Em uma decisão histórica após mais de duas décadas de negociações, o governo da China anunciou o reconhecimento do status sanitário de todo o território brasileiro como livre de febre aftosa. A medida chancela internacionalmente o sistema de defesa agropecuária do Brasil, que já havia sido reconhecido como zona livre da doença sem vacinação pela Organização Mundial de Saúde Animal (OMSA).

 “Iniciamos 2026 com o reconhecimento, pela China, do status de país livre de encefalopatia espongiforme bovina (EEB) para a carne bovina brasileira e, agora, recebemos com grande satisfação a notícia do reconhecimento do status de livre de febre aftosa sem vacinação. Esse reconhecimento sanitário é fundamental para avançarmos nas discussões técnicas relacionadas a diversos produtos das cadeias bovina e suína, permitindo a diversificação do portfólio exportado e contribuindo para melhorar o desempenho econômico dessas cadeias produtivas”, destacou o secretário de Defesa Agropecuária do Mapa, Carlos Goulart.

Os efeitos da decisão serão imediatos e significativos, principalmente para para a suinocultura. Até então, apenas o estado de Santa Catarina possuía essa autorização específica junto aos chineses.

Com a mudança, frigoríficos já habilitados em estados como Rio Grande do Sul, Mato Grosso e Goiás poderão solicitar a ampliação de escopo para enviar carne suína com osso e miúdos externos. De acordo com a Associação Brasileira de Proteína Animal (ABPA), a expectativa é de um aumento superior a 40 mil toneladas anuais nos embarques do setor.

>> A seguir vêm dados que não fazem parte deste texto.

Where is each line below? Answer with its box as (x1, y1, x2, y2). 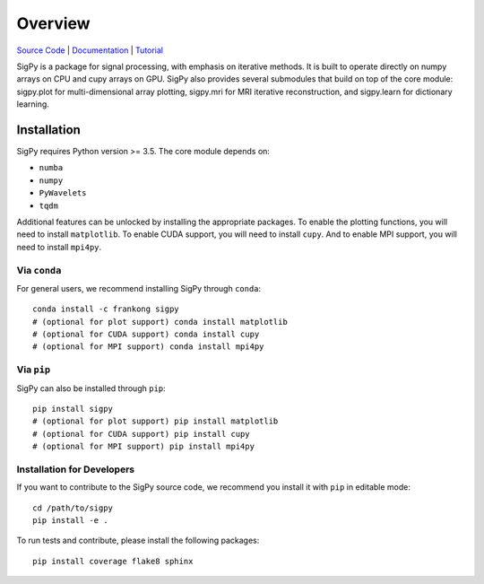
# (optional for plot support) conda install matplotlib (32, 317, 289, 327)
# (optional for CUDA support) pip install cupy (32, 429, 250, 439)
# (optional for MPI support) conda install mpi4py (32, 342, 264, 352)
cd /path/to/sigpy (32, 502, 114, 513)
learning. (16, 99, 49, 109)
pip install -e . (32, 516, 108, 526)
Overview (16, 13, 91, 33)
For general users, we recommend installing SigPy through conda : (16, 283, 262, 293)
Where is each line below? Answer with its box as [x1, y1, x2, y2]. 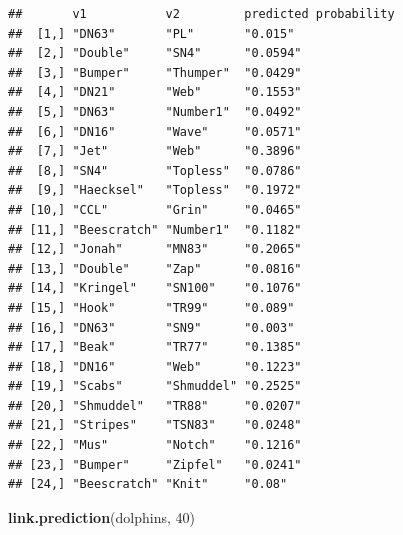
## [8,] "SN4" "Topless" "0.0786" [8, 163, 302, 178]
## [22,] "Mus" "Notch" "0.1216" [8, 438, 302, 453]
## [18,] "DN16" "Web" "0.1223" [8, 359, 302, 374]
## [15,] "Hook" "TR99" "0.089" [8, 300, 295, 315]
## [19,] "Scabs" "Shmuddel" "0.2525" [8, 379, 302, 394]
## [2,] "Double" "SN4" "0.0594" [8, 46, 302, 61]
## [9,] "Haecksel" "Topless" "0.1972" [8, 183, 302, 198]
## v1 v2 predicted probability [8, 7, 395, 21]
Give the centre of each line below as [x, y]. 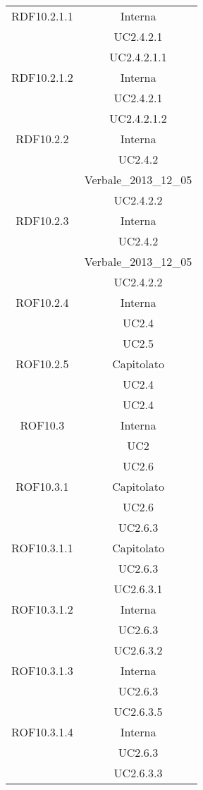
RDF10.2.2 [42, 139]
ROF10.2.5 [42, 364]
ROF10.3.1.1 [42, 548]
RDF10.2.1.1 [42, 16]
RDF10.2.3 [42, 220]
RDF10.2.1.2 [42, 77]
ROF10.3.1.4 [42, 732]
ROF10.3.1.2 [42, 609]
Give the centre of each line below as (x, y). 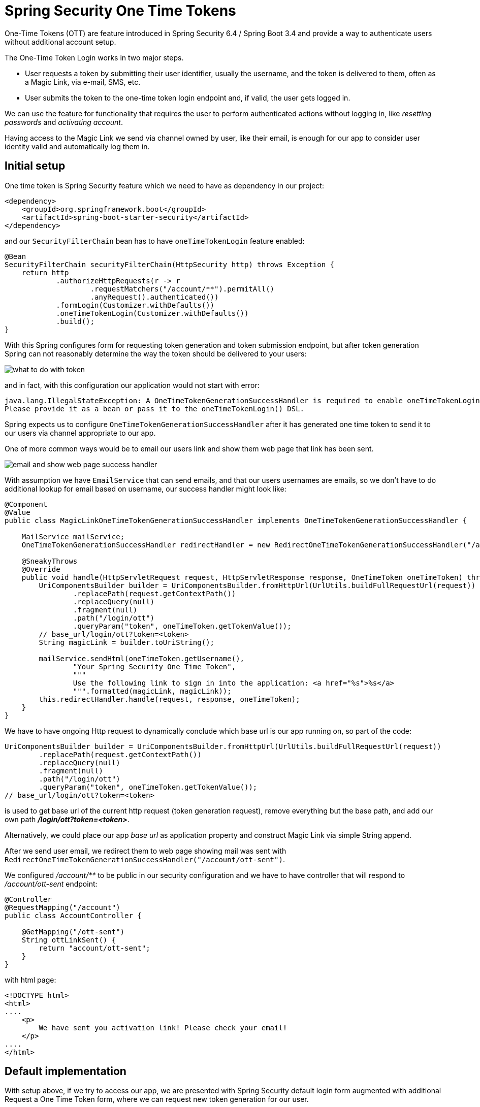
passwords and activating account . (64, 122)
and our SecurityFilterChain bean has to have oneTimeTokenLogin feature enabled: (155, 241)
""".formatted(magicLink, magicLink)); (152, 691)
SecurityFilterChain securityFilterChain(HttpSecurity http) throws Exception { (170, 264)
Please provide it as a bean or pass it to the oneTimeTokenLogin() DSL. (155, 409)
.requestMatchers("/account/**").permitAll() (182, 289)
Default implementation (66, 1071)
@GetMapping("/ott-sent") (73, 932)
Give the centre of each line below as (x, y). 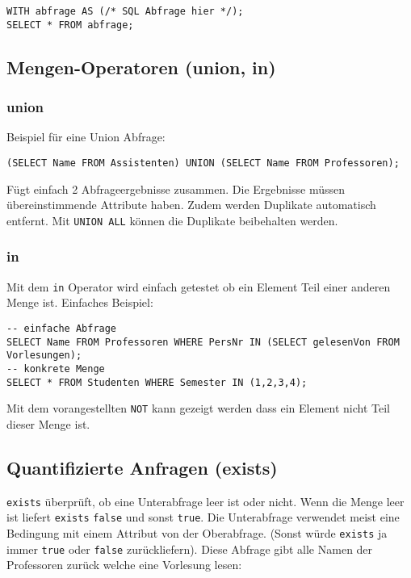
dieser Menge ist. (48, 423)
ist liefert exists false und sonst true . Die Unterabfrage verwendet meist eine (203, 517)
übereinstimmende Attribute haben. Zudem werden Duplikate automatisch (191, 205)
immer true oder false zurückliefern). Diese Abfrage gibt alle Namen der (190, 549)
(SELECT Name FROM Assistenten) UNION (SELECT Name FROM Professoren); (203, 163)
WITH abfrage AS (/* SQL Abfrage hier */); (125, 11)
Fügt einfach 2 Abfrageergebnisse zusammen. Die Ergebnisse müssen (176, 188)
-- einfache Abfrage (62, 328)
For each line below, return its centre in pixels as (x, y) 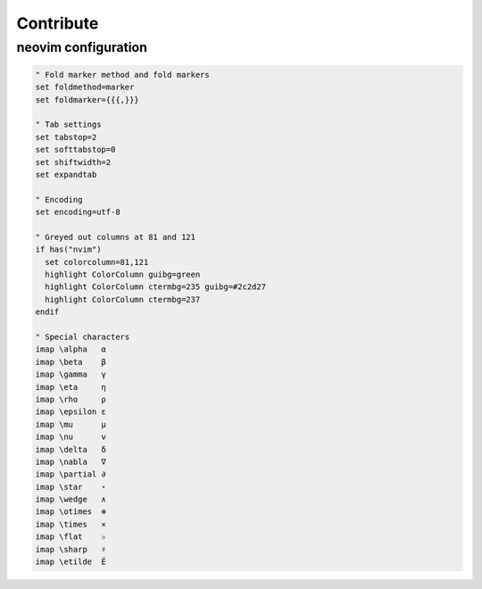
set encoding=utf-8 (78, 212)
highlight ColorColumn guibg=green (123, 275)
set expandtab (66, 174)
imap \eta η (71, 387)
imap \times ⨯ (71, 524)
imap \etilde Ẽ (71, 562)
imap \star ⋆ (71, 487)
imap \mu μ (71, 424)
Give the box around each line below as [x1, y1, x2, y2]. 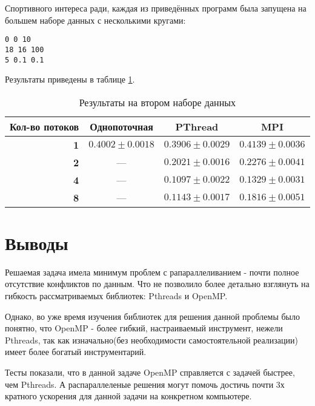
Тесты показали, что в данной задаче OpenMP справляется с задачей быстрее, [5, 366, 295, 379]
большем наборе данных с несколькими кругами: [5, 13, 186, 26]
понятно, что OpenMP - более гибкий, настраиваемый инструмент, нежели [5, 322, 283, 334]
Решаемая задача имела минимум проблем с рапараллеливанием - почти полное [5, 265, 299, 278]
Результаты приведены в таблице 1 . [5, 73, 135, 86]
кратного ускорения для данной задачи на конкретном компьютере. [5, 390, 252, 402]
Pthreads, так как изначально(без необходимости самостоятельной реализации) [5, 333, 298, 346]
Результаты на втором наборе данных [79, 95, 236, 109]
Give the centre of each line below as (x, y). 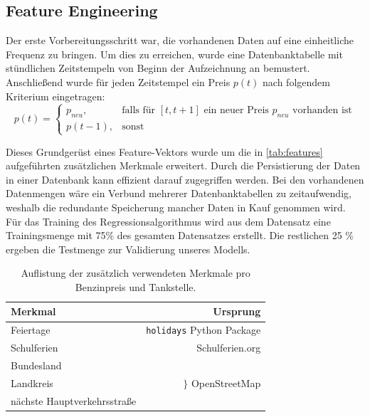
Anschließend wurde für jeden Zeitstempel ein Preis (118, 81)
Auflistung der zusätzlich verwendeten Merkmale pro (136, 273)
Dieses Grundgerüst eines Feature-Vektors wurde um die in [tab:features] (164, 151)
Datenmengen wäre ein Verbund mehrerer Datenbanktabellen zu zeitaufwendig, (179, 193)
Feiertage (31, 330)
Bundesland (36, 365)
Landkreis (32, 382)
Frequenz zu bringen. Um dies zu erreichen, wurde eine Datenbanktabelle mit (174, 54)

Além do mercado de suínos, o novo panorama traz forte otimismo para a cadeia de carne bovina. Entidades como a Abiec e a Abrafrigo destacaram que a medida traz maior previsibilidade e segurança jurídica para o comércio com o país asiático — principal destino do produto brasileiro —, cujo faturamento no agronegócio geral superou os US$ 50 bilhões em 2025. O

Mapa projeta que o avanço agilizará as tratativas para incluir miúdos bovinos nas cotas de exportação e abrir o mercado de alto valor agregado para o cálculo biliar, muito demandado pela medicina tradicional chinesa.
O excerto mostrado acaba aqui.